● Task statement: Using the data below, return all lines in which "more" appears.

● Records provided:
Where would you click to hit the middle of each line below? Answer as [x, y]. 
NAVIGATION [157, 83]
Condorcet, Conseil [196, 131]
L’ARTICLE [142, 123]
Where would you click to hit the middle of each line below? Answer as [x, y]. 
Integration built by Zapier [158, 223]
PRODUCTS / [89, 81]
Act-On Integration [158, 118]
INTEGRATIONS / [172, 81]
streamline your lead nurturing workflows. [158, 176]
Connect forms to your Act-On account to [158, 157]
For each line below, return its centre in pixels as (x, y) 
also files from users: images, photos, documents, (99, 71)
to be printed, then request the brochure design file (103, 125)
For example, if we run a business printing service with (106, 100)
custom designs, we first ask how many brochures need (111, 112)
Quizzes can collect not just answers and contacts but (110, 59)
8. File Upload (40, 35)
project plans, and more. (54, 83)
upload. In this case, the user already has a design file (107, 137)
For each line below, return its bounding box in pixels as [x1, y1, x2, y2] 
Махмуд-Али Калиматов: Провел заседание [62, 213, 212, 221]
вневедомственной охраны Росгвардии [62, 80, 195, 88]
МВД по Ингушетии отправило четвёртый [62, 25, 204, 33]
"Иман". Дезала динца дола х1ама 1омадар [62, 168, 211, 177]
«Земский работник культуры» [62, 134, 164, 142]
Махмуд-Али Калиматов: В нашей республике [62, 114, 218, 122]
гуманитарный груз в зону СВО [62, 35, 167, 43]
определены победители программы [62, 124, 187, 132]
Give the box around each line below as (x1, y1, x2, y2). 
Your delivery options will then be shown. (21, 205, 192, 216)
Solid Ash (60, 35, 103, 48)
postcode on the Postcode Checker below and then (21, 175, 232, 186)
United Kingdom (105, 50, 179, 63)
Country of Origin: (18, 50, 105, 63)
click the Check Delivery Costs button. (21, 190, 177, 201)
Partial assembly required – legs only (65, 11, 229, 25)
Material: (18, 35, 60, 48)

--

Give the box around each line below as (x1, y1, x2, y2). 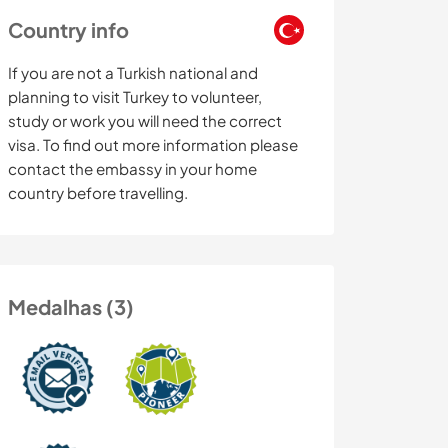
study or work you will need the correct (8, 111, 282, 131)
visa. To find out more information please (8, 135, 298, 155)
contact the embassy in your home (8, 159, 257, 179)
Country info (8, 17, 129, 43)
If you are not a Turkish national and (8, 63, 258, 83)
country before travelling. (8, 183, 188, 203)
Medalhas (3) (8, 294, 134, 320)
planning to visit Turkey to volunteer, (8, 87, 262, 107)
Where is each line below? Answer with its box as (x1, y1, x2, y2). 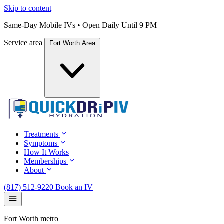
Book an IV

* * *

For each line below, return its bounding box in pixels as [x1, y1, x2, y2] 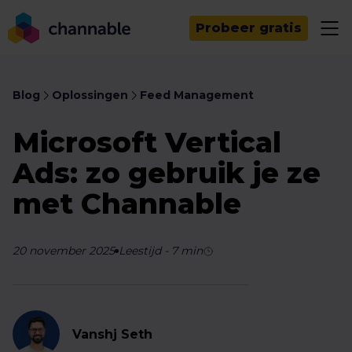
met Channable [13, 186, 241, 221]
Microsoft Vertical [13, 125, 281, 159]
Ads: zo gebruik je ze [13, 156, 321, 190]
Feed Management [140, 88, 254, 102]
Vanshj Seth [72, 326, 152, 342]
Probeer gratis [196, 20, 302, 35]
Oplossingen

● Reply to the task:
project plans, and more. (54, 83)
visa. To find out more information please (8, 135, 298, 155)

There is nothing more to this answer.